Most Wasteful Costs During M&A

Most Wasteful Costs During M&A

Mergers and acquisitions are rare during the life of most companies. If and when the time comes, the focus is often on completing the deal, with little attention paid to the related costs. However, these costs can wind up being substantial, and represent anywhere from 1% to 10% of the total acquisition cost.

If you’re new to the M&A game, here are some tips on how to be smart with your money during the transaction process, and what areas you should definitely invest in.

Wasteful expenses during M&A

Broadly speaking, the most wasteful expenses during the M&A process can be broken down into two groups; pre-acquisition and post-acquisition.

Pre-acquisition costs that can generate a lot of waste:

  • Legal fees
  • Financing fees
  • Advisor fees paid to investment banks and consultancies

While these things are certainly important, carefully managing their costs is important too, both when agreeing to an initial contract and in terms of managing the ongoing process. If possible, getting service providers to agree to a fee cap can be advantageous. Shopping around can also be worthwhile to make sure you’re getting the best price. Some providers see dollar signs when they hear M&A, so make sure you go with someone you feel comfortable with and can trust.

Post-acquisition costs that can generate a lot of waste:

  • Internal operating costs (HR, IT, finance, and overall redundant staffing)
  • Retention payments to ensure key staff are retained
  • Working capital adjustments

Internal operating costs and retention costs can be managed by having a clear integration plan in place by the time the sale takes place. Many companies will speak of expected cost savings, but not begin the integration process, which can take months or even years, until after the acquisition takes place. This often frustrates shareholders who expect to see synergies sooner than that.

Clear planning should also be done to ensure that key employees are identified and proactively communicated with regarding their position in the new company. Losing key employees because they didn’t like the uncertainty, or making retention payments to employees who are later let go, are things that regularly take place during M&A.

It’s also crucial for both parties to clearly understand the implications of changes in working capital, and how this can factor into the ultimate selling price. Typically, with both a share purchase and an asset purchase, a set value is attributed to the working capital being acquired, with any difference between the agreement amount and the actual amount transferred being adjusted to the purchase price. The seller may therefore be unpleasantly surprised to learn that a $500K change in working capital between the agreement date and the transfer date came out of the selling price they receive. Set expectations early.

Tips for reducing costs

DownloadContent-Show
Selling your business? Download our free Sellers Guide.

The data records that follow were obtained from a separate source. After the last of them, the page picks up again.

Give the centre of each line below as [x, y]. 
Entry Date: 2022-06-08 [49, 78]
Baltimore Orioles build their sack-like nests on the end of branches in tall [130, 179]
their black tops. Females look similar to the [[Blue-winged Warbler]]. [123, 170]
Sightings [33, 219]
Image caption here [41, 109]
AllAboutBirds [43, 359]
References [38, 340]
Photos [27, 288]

As a seller, there are many things you can do in the lead up to an M&A transaction to prepare your business for sale.

Ensuring you are as prepared as possible will reduce the overall costs of the transaction, as the longer it goes on, the longer costs will be piling up.

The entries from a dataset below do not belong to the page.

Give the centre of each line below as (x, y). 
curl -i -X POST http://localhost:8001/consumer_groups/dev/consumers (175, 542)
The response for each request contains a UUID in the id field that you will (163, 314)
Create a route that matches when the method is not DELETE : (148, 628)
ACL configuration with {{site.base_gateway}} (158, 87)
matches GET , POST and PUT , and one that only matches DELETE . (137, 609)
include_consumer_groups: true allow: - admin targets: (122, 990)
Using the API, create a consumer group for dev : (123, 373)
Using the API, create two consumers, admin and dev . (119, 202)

Making sure that your business has audited (not reviewed) financial statements is a key way to reduce due diligence costs. Many deals can be prolonged and eventually fail due to the extra financial due diligence needed when a company does not have audited financial statements. Undisclosed financial surprises are not something any buyer wants to come across.

Proactively identify and document any risk or potential fires in the company, and address these items upfront with a potential acquirer. Coming clean and showing how you have planned to mitigate the risks appears far better than if they are discovered during the due diligence process. Your lack of disclosure will raise red flags.

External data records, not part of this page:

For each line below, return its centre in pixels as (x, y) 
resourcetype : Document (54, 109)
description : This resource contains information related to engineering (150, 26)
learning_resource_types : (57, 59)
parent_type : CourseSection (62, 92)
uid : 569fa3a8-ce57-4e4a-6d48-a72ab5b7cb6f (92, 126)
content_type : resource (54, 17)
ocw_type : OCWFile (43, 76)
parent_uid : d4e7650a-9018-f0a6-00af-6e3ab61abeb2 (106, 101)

Avoid large scale system changes or process improvements in the lead up to a merger or acquisition. An M&A transaction usually involves extensive system integration and process improvement initiatives, so the costs will likely end up being duplicated post-merger.

Where is your money best spent?

There are two key areas that should never be neglected or compromised when it comes to an M&A transaction; performing extensive due diligence and retaining key people.

Due diligence will typically involve internal reviews and analysis, but also require consulting with legal and financial experts. While these costs certainly need to be managed (as mentioned above), they do need to be incurred to ensure legal liabilities and risks are all clearly identified and understood.

Retaining key people on both the buy-side and sell-side is crucial to the success of the combined entity. Without the right people in the right roles the new company will struggle. Even if retention bonuses are needed, key individuals should be identified and held on to.